Scikit-Learn is used only in the benchmark script. The `glassbox/` package itself remains NumPy-only.

## Repository Structure

```text
GlassBox-AutoML-Agent/
|-- .github/
|   `-- pull_request_template.md
|-- glassbox/
|   |-- agent/
|   |-- eda/
|   |-- evaluation/
|   |-- models/
|   |-- optimization/
|   |-- preprocessing/
|   `-- utils/
|-- tests/
|-- notebooks/
|-- benchmarks/
|-- data/
|-- README.md
|-- pyproject.toml
`-- requirements.txt
```

## Testing

Run the test suite from the repository root:

```bash
python3 -m pytest -q
```

## IronClaw / MCP Tool

The library exposes a single tool, `auto_fit`, through three surfaces:

- **`glassbox.agent.mcp_server`** — a FastMCP server over stdio, the IronClaw deployment target.
- **`glassbox.agent.mcp_tool`** — a JSON-in/JSON-out CLI shim for scripted/sandbox testing.
- **`mcp.json`** — reference manifest documenting the tool schema (not consumed by IronClaw directly).
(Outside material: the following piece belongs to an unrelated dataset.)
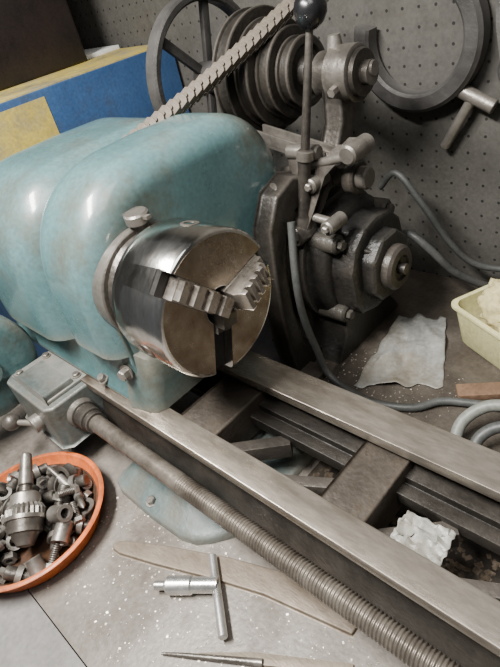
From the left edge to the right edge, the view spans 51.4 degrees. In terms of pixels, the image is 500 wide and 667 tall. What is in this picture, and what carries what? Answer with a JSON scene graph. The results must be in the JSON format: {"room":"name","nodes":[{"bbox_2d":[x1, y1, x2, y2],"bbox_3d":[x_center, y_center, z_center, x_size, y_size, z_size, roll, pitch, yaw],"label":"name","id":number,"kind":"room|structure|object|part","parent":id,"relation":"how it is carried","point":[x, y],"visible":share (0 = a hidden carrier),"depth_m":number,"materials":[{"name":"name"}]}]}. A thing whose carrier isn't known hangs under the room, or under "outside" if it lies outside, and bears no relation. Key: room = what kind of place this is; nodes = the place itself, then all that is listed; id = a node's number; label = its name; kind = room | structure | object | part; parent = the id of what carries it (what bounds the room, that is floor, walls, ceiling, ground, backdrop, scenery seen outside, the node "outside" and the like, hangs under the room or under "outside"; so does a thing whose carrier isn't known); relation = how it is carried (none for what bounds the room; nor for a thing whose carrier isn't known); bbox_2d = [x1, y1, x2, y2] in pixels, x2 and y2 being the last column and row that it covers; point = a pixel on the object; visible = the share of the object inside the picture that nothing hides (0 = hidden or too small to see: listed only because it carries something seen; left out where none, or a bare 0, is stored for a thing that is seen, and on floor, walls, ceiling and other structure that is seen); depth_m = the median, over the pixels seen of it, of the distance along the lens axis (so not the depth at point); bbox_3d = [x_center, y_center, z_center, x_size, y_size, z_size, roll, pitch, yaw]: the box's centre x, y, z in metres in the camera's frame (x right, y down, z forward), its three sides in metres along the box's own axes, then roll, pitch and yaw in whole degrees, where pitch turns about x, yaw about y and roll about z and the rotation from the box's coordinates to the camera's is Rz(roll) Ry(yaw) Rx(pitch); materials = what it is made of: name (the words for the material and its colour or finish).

### Register with IronClaw

After SSHing to your IronClaw box and `pip install -e .[mcp]`:

```bash
ironclaw mcp add glassbox \
  --transport stdio \
  --command python \
  --arg -m --arg glassbox.agent.mcp_server
```

IronClaw stores the registration in `~/.ironclaw/mcp-servers.json` and spawns the server over stdio whenever the agent calls the tool. Verify with `ironclaw mcp list`.
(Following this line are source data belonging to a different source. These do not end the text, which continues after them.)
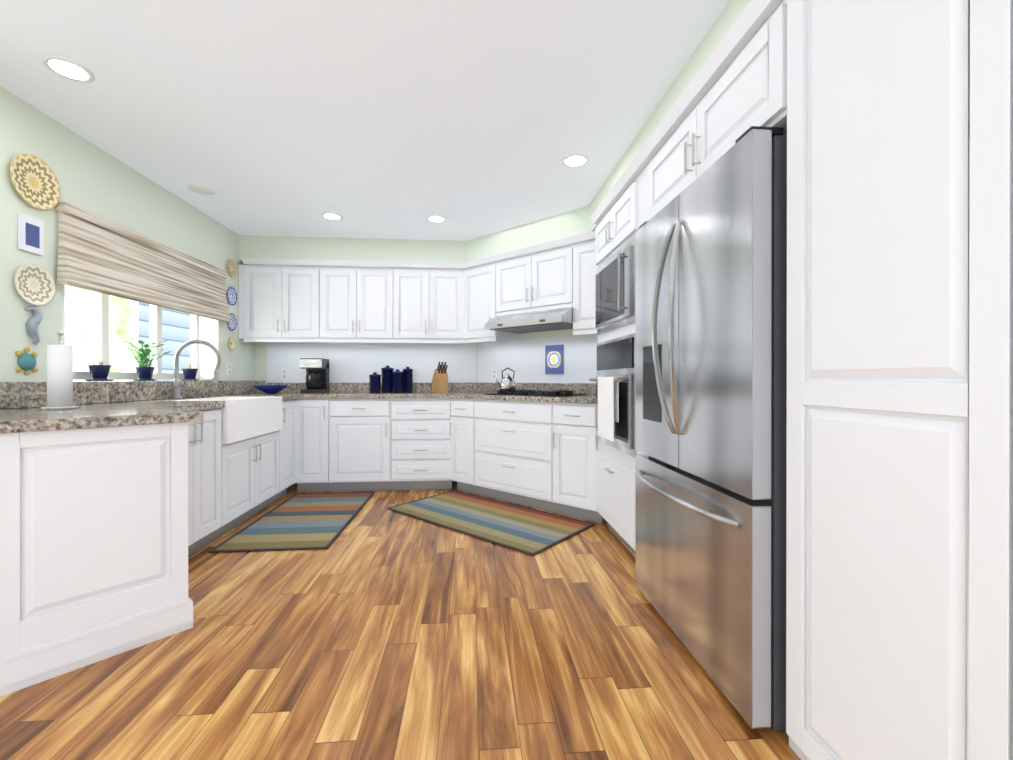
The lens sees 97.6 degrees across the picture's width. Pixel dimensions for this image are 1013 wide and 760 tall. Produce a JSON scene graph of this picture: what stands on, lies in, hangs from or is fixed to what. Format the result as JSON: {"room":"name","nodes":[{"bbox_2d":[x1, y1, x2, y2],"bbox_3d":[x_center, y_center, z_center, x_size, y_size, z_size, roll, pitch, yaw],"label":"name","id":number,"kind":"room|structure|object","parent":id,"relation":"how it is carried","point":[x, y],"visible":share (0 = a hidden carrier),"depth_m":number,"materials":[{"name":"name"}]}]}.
{"room":"kitchen","nodes":[
{"label":"kitchen","id":0,"kind":"room"},
{"bbox_2d":[0,0,728,240],"bbox_3d":[-0.664,-1.443,0.841,6.200,0.100,8.200,0,0,-5],"label":"ceiling","id":1,"kind":"structure","parent":0,"point":[404,119],"depth_m":2.18,"materials":[{"name":"white paint"}]},
{"bbox_2d":[42,55,94,82],"bbox_3d":[-1.948,-1.388,1.974,0.172,0.012,0.174,0,0,-5],"label":"recessed light","id":2,"kind":"object","parent":1,"relation":"in","point":[68,69],"depth_m":1.98,"materials":[{"name":"white plastic"}]},
{"bbox_2d":[187,184,214,194],"bbox_3d":[-2.222,-1.391,3.226,0.167,0.012,0.175,0,0,-5],"label":"recessed light","id":3,"kind":"object","parent":1,"relation":"in","point":[199,189],"depth_m":3.22,"materials":[{"name":"white plastic"}]},
{"bbox_2d":[321,212,342,219],"bbox_3d":[-1.478,-1.392,3.750,0.163,0.012,0.166,0,0,-5],"label":"recessed light","id":4,"kind":"object","parent":1,"relation":"in","point":[331,216],"depth_m":3.78,"materials":[{"name":"white plastic"}]},
{"bbox_2d":[426,215,445,222],"bbox_3d":[-0.606,-1.392,3.817,0.163,0.012,0.170,0,0,-5],"label":"recessed light","id":5,"kind":"object","parent":1,"relation":"in","point":[432,218],"depth_m":3.83,"materials":[{"name":"white plastic"}]},
{"bbox_2d":[562,154,588,166],"bbox_3d":[0.435,-1.390,2.797,0.169,0.012,0.159,0,0,-5],"label":"recessed light","id":6,"kind":"object","parent":1,"relation":"in","point":[573,160],"depth_m":2.81,"materials":[{"name":"white plastic"}]},
{"bbox_2d":[0,0,782,384],"bbox_3d":[-0.661,-0.173,0.819,6.200,2.440,8.150,0,0,-5],"label":"wall","id":7,"kind":"structure","parent":0,"point":[90,176],"depth_m":2.80,"materials":[{"name":"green paint"}]},
{"bbox_2d":[15,347,37,375],"bbox_3d":[-2.398,-0.093,2.226,0.025,0.143,0.108,0,0,-5],"label":"turtle","id":8,"kind":"object","parent":7,"relation":"attached to","point":[26,361],"visible":1,"depth_m":2.21,"materials":[{"name":"teal ceramic"}]},
{"bbox_2d":[18,212,43,255],"bbox_3d":[-2.405,-0.736,2.244,0.014,0.180,0.120,0,0,-5],"label":"picture","id":9,"kind":"object","parent":7,"relation":"attached to","point":[30,234],"visible":0.93,"depth_m":2.23,"materials":[{"name":"white paper"}]},
{"bbox_2d":[24,306,42,344],"bbox_3d":[-2.400,-0.276,2.247,0.044,0.201,0.085,0,0,-5],"label":"seahorse","id":10,"kind":"object","parent":7,"relation":"attached to","point":[33,321],"visible":0.96,"depth_m":2.24,"materials":[{"name":"ceramic"}]},
{"bbox_2d":[14,263,54,304],"bbox_3d":[-2.405,-0.486,2.257,0.018,0.210,0.210,0,0,-5],"label":"plate","id":11,"kind":"object","parent":7,"relation":"attached to","point":[34,284],"visible":0.94,"depth_m":2.26,"materials":[{"name":"beige ceramic"}]},
{"bbox_2d":[10,154,59,209],"bbox_3d":[-2.402,-1.006,2.256,0.022,0.260,0.260,0,0,-5],"label":"plate","id":12,"kind":"object","parent":7,"relation":"attached to","point":[34,180],"visible":0.98,"depth_m":2.26,"materials":[{"name":"beige ceramic"}]},
{"bbox_2d":[62,284,218,379],"bbox_3d":[-2.603,-0.479,3.176,0.217,0.952,1.524,0,0,-5],"label":"window","id":13,"kind":"structure","parent":7,"relation":"in","point":[202,359],"depth_m":3.40,"materials":[{"name":"white"}]},
{"bbox_2d":[56,200,229,322],"bbox_3d":[-2.454,-0.741,3.183,0.068,0.455,1.616,0,0,-5],"label":"roman shade","id":14,"kind":"object","parent":7,"relation":"attached to","point":[98,253],"visible":0.94,"depth_m":2.86,"materials":[{"name":"beige fabric"}]},
{"bbox_2d":[227,363,231,374],"bbox_3d":[-2.563,-0.100,4.099,0.008,0.114,0.070,0,0,-5],"label":"light switch","id":15,"kind":"object","parent":7,"relation":"attached to","point":[229,368],"visible":1,"depth_m":4.09,"materials":[{"name":"white plastic"}]},
{"bbox_2d":[228,337,234,349],"bbox_3d":[-2.563,-0.340,4.128,0.010,0.120,0.120,0,0,-5],"label":"plate","id":16,"kind":"object","parent":7,"relation":"attached to","point":[231,342],"visible":0.96,"depth_m":4.13,"materials":[{"name":"yellow ceramic"}]},
{"bbox_2d":[227,259,236,277],"bbox_3d":[-2.561,-1.040,4.127,0.014,0.170,0.170,0,0,-5],"label":"plate","id":17,"kind":"object","parent":7,"relation":"attached to","point":[231,267],"visible":0.96,"depth_m":4.13,"materials":[{"name":"yellow ceramic"}]},
{"bbox_2d":[227,287,236,304],"bbox_3d":[-2.561,-0.780,4.128,0.014,0.170,0.170,0,0,-5],"label":"plate","id":18,"kind":"object","parent":7,"relation":"attached to","point":[232,295],"visible":0.98,"depth_m":4.13,"materials":[{"name":"blue ceramic"}]},
{"bbox_2d":[228,313,236,330],"bbox_3d":[-2.561,-0.540,4.128,0.014,0.160,0.160,0,0,-5],"label":"plate","id":19,"kind":"object","parent":7,"relation":"attached to","point":[232,324],"visible":0.73,"depth_m":4.15,"materials":[{"name":"blue ceramic"}]},
{"bbox_2d":[240,258,327,347],"bbox_3d":[-2.182,-0.764,4.454,0.701,0.796,0.348,0,0,-5],"label":"upper cabinet","id":20,"kind":"object","parent":7,"relation":"attached to","point":[280,298],"depth_m":4.28,"materials":[{"name":"white wood"}]},
{"bbox_2d":[281,369,287,379],"bbox_3d":[-2.308,-0.061,4.613,0.070,0.114,0.008,0,0,-5],"label":"electrical outlet","id":21,"kind":"object","parent":7,"relation":"attached to","point":[284,374],"visible":1,"depth_m":4.61,"materials":[{"name":"white plastic"}]},
{"bbox_2d":[320,260,399,347],"bbox_3d":[-1.482,-0.764,4.511,0.703,0.796,0.348,0,0,-5],"label":"upper cabinet","id":22,"kind":"object","parent":7,"relation":"attached to","point":[358,298],"depth_m":4.34,"materials":[{"name":"white wood"}]},
{"bbox_2d":[264,384,475,391],"bbox_3d":[-1.405,0.078,4.679,2.162,0.099,0.029,0,0,-5],"label":"backsplash","id":23,"kind":"structure","parent":7,"relation":"attached to","point":[291,387],"depth_m":4.65,"materials":[{"name":"grey stone"}]},
{"bbox_2d":[396,261,467,347],"bbox_3d":[-0.783,-0.764,4.569,0.701,0.796,0.348,0,0,-5],"label":"upper cabinet","id":24,"kind":"object","parent":7,"relation":"attached to","point":[427,293],"depth_m":4.40,"materials":[{"name":"white wood"}]},
{"bbox_2d":[460,261,499,339],"bbox_3d":[-0.261,-0.746,4.298,0.311,0.670,0.312,0,0,-5],"label":"upper cabinet","id":25,"kind":"object","parent":7,"relation":"attached to","point":[477,281],"depth_m":4.31,"materials":[{"name":"white wood"}]},
{"bbox_2d":[484,304,593,333],"bbox_3d":[0.281,-0.539,3.955,0.943,0.165,0.943,0,0,-5],"label":"range hood","id":26,"kind":"object","parent":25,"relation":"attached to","point":[545,317],"depth_m":3.78,"materials":[{"name":"silver metal"}]},
{"bbox_2d":[492,369,496,379],"bbox_3d":[-0.125,-0.061,4.616,0.070,0.114,0.008,0,0,40],"label":"switch","id":27,"kind":"object","parent":7,"relation":"attached to","point":[494,373],"visible":0.91,"depth_m":4.61,"materials":[{"name":"white plastic"}]},
{"bbox_2d":[496,252,531,315],"bbox_3d":[0.064,-0.858,4.022,0.305,0.445,0.305,0,0,-5],"label":"upper cabinet","id":28,"kind":"object","parent":7,"relation":"attached to","point":[511,271],"depth_m":4.02,"materials":[{"name":"white wood"}]},
{"bbox_2d":[528,244,571,311],"bbox_3d":[0.383,-0.858,3.752,0.306,0.446,0.306,0,0,-5],"label":"upper cabinet","id":29,"kind":"object","parent":7,"relation":"attached to","point":[549,265],"depth_m":3.75,"materials":[{"name":"white wood"}]},
{"bbox_2d":[545,345,563,373],"bbox_3d":[0.445,-0.190,4.129,0.200,0.270,0.014,0,0,40],"label":"picture","id":30,"kind":"object","parent":7,"relation":"attached to","point":[554,359],"visible":1,"depth_m":4.12,"materials":[{"name":"blue"}]},
{"bbox_2d":[572,233,583,327],"bbox_3d":[0.708,-0.745,3.476,0.311,0.671,0.311,0,0,-5],"label":"upper cabinet","id":31,"kind":"object","parent":7,"relation":"attached to","point":[578,244],"depth_m":3.57,"materials":[{"name":"white wood"}]},
{"bbox_2d":[0,481,800,759],"bbox_3d":[-0.664,1.072,0.846,6.200,0.050,8.200,0,0,-5],"label":"floor","id":32,"kind":"structure","parent":0,"point":[377,629],"depth_m":1.59,"materials":[{"name":"brown wood"}]},
{"bbox_2d":[16,440,171,619],"bbox_3d":[-1.518,0.523,1.663,0.276,0.559,0.277,0,0,-5],"label":"base cabinet","id":33,"kind":"object","parent":32,"relation":"on","point":[120,502],"depth_m":1.63,"materials":[{"name":"white wood"}]},
{"bbox_2d":[12,440,223,595],"bbox_3d":[-2.109,0.609,2.503,0.648,0.872,0.578,0,0,-5],"label":"base cabinet","id":34,"kind":"object","parent":32,"relation":"on","point":[197,465],"depth_m":2.52,"materials":[{"name":"white wood"}]},
{"bbox_2d":[224,440,283,532],"bbox_3d":[-2.168,0.607,3.220,0.648,0.872,0.860,0,0,-5],"label":"base cabinet","id":35,"kind":"object","parent":32,"relation":"on","point":[253,469],"depth_m":3.21,"materials":[{"name":"white wood"}]},
{"bbox_2d":[0,392,635,443],"bbox_3d":[-0.586,0.152,3.049,3.777,0.040,3.411,0,0,-5],"label":"countertop","id":36,"kind":"structure","parent":35,"relation":"on","point":[280,415],"depth_m":3.41,"materials":[{"name":"grey stone"}]},
{"bbox_2d":[40,331,79,409],"bbox_3d":[-2.067,-0.047,2.053,0.130,0.360,0.130,0,0,-5],"label":"paper towel","id":37,"kind":"object","parent":36,"relation":"on","point":[59,375],"visible":1,"depth_m":2.02,"materials":[{"name":"white paper"}]},
{"bbox_2d":[85,361,113,380],"bbox_3d":[-2.549,-0.057,2.776,0.140,0.126,0.138,0,0,-5],"label":"potted plant","id":38,"kind":"object","parent":36,"relation":"on","point":[100,371],"visible":1,"depth_m":2.74,"materials":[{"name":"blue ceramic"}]},
{"bbox_2d":[123,336,170,380],"bbox_3d":[-2.563,-0.156,3.157,0.336,0.324,0.316,0,0,-5],"label":"potted plant","id":39,"kind":"object","parent":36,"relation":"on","point":[144,372],"visible":1,"depth_m":3.13,"materials":[{"name":"green plant"}]},
{"bbox_2d":[180,364,198,380],"bbox_3d":[-2.622,-0.064,3.672,0.140,0.137,0.138,0,0,-5],"label":"potted plant","id":40,"kind":"object","parent":36,"relation":"on","point":[189,373],"visible":1,"depth_m":3.64,"materials":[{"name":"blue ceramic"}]},
{"bbox_2d":[168,340,223,399],"bbox_3d":[-2.212,-0.078,3.135,0.297,0.419,0.152,0,0,-5],"label":"faucet","id":41,"kind":"object","parent":36,"relation":"on","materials":[{"name":"silver metal"}]},
{"bbox_2d":[253,385,287,392],"bbox_3d":[-2.271,0.089,4.274,0.300,0.078,0.300,0,0,-5],"label":"bowl","id":42,"kind":"object","parent":36,"relation":"on","point":[270,388],"visible":0.98,"depth_m":4.18,"materials":[{"name":"blue ceramic"}]},
{"bbox_2d":[300,358,328,392],"bbox_3d":[-1.903,-0.042,4.434,0.223,0.340,0.241,0,0,-5],"label":"coffee maker","id":43,"kind":"object","parent":36,"relation":"on","point":[317,375],"visible":1,"depth_m":4.34,"materials":[{"name":"black plastic"}]},
{"bbox_2d":[369,372,380,392],"bbox_3d":[-1.323,0.025,4.462,0.118,0.207,0.118,0,0,-5],"label":"canister","id":44,"kind":"object","parent":36,"relation":"on","point":[374,382],"visible":1,"depth_m":4.42,"materials":[{"name":"blue ceramic"}]},
{"bbox_2d":[381,365,393,392],"bbox_3d":[-1.219,-0.011,4.541,0.128,0.277,0.128,0,0,-5],"label":"canister","id":45,"kind":"object","parent":36,"relation":"on","point":[386,379],"visible":0.92,"depth_m":4.49,"materials":[{"name":"blue ceramic"}]},
{"bbox_2d":[391,369,403,392],"bbox_3d":[-1.105,0.009,4.500,0.124,0.237,0.124,0,0,-5],"label":"canister","id":46,"kind":"object","parent":36,"relation":"on","point":[397,380],"visible":1,"depth_m":4.45,"materials":[{"name":"blue ceramic"}]},
{"bbox_2d":[402,367,412,391],"bbox_3d":[-1.022,-0.006,4.587,0.108,0.267,0.108,0,0,-5],"label":"canister","id":47,"kind":"object","parent":36,"relation":"on","point":[408,379],"visible":0.98,"depth_m":4.55,"materials":[{"name":"blue ceramic"}]},
{"bbox_2d":[432,362,447,392],"bbox_3d":[-0.674,-0.027,4.512,0.110,0.310,0.212,0,0,-30],"label":"knife block","id":48,"kind":"object","parent":36,"relation":"on","point":[440,381],"visible":1,"depth_m":4.46,"materials":[{"name":"brown wood"}]},
{"bbox_2d":[484,389,586,396],"bbox_3d":[0.249,0.111,3.920,0.891,0.036,0.891,0,0,-5],"label":"cooktop","id":49,"kind":"object","parent":36,"relation":"in","point":[520,392],"depth_m":3.81,"materials":[{"name":"black glass"}]},
{"bbox_2d":[284,440,295,495],"bbox_3d":[-2.218,0.606,3.826,0.648,0.872,0.357,0,0,-5],"label":"base cabinet","id":50,"kind":"object","parent":32,"relation":"on","point":[289,445],"depth_m":3.88,"materials":[{"name":"white wood"}]},
{"bbox_2d":[208,492,374,552],"bbox_3d":[-1.504,1.037,3.376,0.705,0.013,1.360,0,0,-5],"label":"area rug","id":51,"kind":"object","parent":32,"relation":"on","point":[306,521],"visible":1,"depth_m":3.17,"materials":[{"name":"multicoloured fabric"}]},
{"bbox_2d":[296,440,327,491],"bbox_3d":[-1.798,0.605,4.343,0.307,0.872,0.639,0,0,-5],"label":"base cabinet","id":52,"kind":"object","parent":32,"relation":"on","point":[311,455],"depth_m":4.03,"materials":[{"name":"white wood"}]},
{"bbox_2d":[328,440,391,491],"bbox_3d":[-1.371,0.604,4.379,0.551,0.872,0.639,0,0,-5],"label":"base cabinet","id":53,"kind":"object","parent":32,"relation":"on","point":[353,465],"depth_m":4.07,"materials":[{"name":"white wood"}]},
{"bbox_2d":[392,440,447,489],"bbox_3d":[-0.820,0.604,4.424,0.555,0.872,0.639,0,0,-5],"label":"base cabinet","id":54,"kind":"object","parent":32,"relation":"on","point":[416,464],"depth_m":4.11,"materials":[{"name":"white wood"}]},
{"bbox_2d":[448,436,475,493],"bbox_3d":[-0.402,0.693,4.041,0.226,0.697,0.226,0,0,-5],"label":"base cabinet","id":55,"kind":"object","parent":32,"relation":"on","point":[461,449],"depth_m":4.04,"materials":[{"name":"white wood"}]},
{"bbox_2d":[387,490,594,555],"bbox_3d":[-0.165,1.037,3.380,1.480,0.013,0.745,0,0,40],"label":"area rug","id":56,"kind":"object","parent":32,"relation":"on","point":[530,531],"visible":0.98,"depth_m":3.26,"materials":[{"name":"multicoloured fabric"}]},
{"bbox_2d":[552,436,583,518],"bbox_3d":[0.500,0.694,3.276,0.272,0.698,0.272,0,0,-5],"label":"base cabinet","id":57,"kind":"object","parent":32,"relation":"on","point":[567,451],"depth_m":3.31,"materials":[{"name":"white wood"}]},
{"bbox_2d":[584,436,619,538],"bbox_3d":[0.853,0.608,2.796,0.527,0.872,0.751,0,0,-5],"label":"base cabinet","id":58,"kind":"object","parent":32,"relation":"on","point":[601,453],"depth_m":2.99,"materials":[{"name":"white wood"}]},
{"bbox_2d":[584,172,623,542],"bbox_3d":[0.963,-0.057,2.762,0.741,2.201,0.846,0,0,-5],"label":"tall cabinet","id":59,"kind":"object","parent":32,"relation":"on","point":[604,246],"depth_m":2.84,"materials":[{"name":"white wood"}]},
{"bbox_2d":[589,236,636,457],"bbox_3d":[0.639,-0.182,2.777,0.086,1.210,0.720,0,0,-5],"label":"wall oven","id":60,"kind":"object","parent":59,"relation":"in","point":[614,413],"depth_m":2.62,"materials":[{"name":"silver metal"}]},
{"bbox_2d":[597,376,618,441],"bbox_3d":[0.613,0.167,2.690,0.032,0.372,0.310,0,0,-5],"label":"towel","id":61,"kind":"object","parent":60,"relation":"hanging from","point":[608,387],"depth_m":2.64,"materials":[{"name":"white fabric"}]},
{"bbox_2d":[624,0,751,554],"bbox_3d":[1.041,-0.054,1.811,0.741,2.201,1.061,0,0,-5],"label":"tall cabinet","id":62,"kind":"object","parent":32,"relation":"on","point":[657,174],"depth_m":1.87,"materials":[{"name":"white wood"}]},
{"bbox_2d":[635,126,786,730],"bbox_3d":[0.978,0.139,1.778,0.751,1.788,0.918,0,0,-5],"label":"fridge","id":63,"kind":"object","parent":32,"relation":"on","point":[711,398],"visible":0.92,"depth_m":1.46,"materials":[{"name":"silver metal"}]},
{"bbox_2d":[752,0,951,759],"bbox_3d":[1.106,-0.053,1.019,0.741,2.201,0.530,0,0,-5],"label":"tall cabinet","id":64,"kind":"object","parent":32,"relation":"on","point":[859,92],"depth_m":1.00,"materials":[{"name":"white wood"}]},
{"bbox_2d":[952,0,1012,759],"bbox_3d":[1.149,-0.052,0.494,0.741,2.201,0.523,0,0,-5],"label":"tall cabinet","id":65,"kind":"object","parent":32,"relation":"on","point":[982,30],"depth_m":0.77,"materials":[{"name":"white wood"}]},
{"bbox_2d":[476,324,583,383],"bbox_3d":[0.470,-0.185,4.120,1.452,0.426,1.453,0,0,-5],"label":"backsplash","id":66,"kind":"structure","parent":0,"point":[526,357],"depth_m":4.27,"materials":[{"name":"white paint"}]},
{"bbox_2d":[495,368,515,390],"bbox_3d":[-0.011,-0.011,3.953,0.202,0.206,0.152,0,0,-25],"label":"kettle","id":67,"kind":"object","parent":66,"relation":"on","point":[507,382],"visible":1,"depth_m":3.91,"materials":[{"name":"silver metal"}]},
{"label":"outside","id":68,"kind":"structure","parent":0,"visible":0},
{"bbox_2d":[65,285,189,380],"bbox_3d":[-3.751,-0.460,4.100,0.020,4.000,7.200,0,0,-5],"label":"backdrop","id":69,"kind":"structure","parent":68,"point":[129,318],"depth_m":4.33,"materials":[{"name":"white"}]}
]}
### Run the tool directly (path mode)

```bash
python -m glassbox.agent.mcp_tool --input '{
  "csv_path": "data/sample.csv",
  "target_column": "purchased",
  "task": "auto",
  "search": "random",
  "time_budget": 20
}'
```

Run the tool inside a sandbox where there is no host filesystem (bytes mode):

```bash
python -c "import base64,json,sys; \
  print(json.dumps({'csv_b64': base64.b64encode(open('data/sample.csv','rb').read()).decode(), \
                    'target_column':'purchased'}))" \
  | python -m glassbox.agent.mcp_tool
```

The response is a single JSON object: `{"ok": true, "report": {...}}` on success, or `{"ok": false, "error": "..."}` on failure. The report includes an `explanation` array of short bullets the agent can repeat back to the user.

### Agent private key

Never commit the IronClaw agent private key. Use one of:

1. Environment variable: `export IRONCLAW_AGENT_PRIVATE_KEY=...` (or place it in a local `.env` — already gitignored).
2. The IronClaw CLI's own keystore at `~/.ironclaw/credentials` (preferred for production).

The `glassbox/` package itself never reads the key; only the IronClaw runtime does, when registering the agent.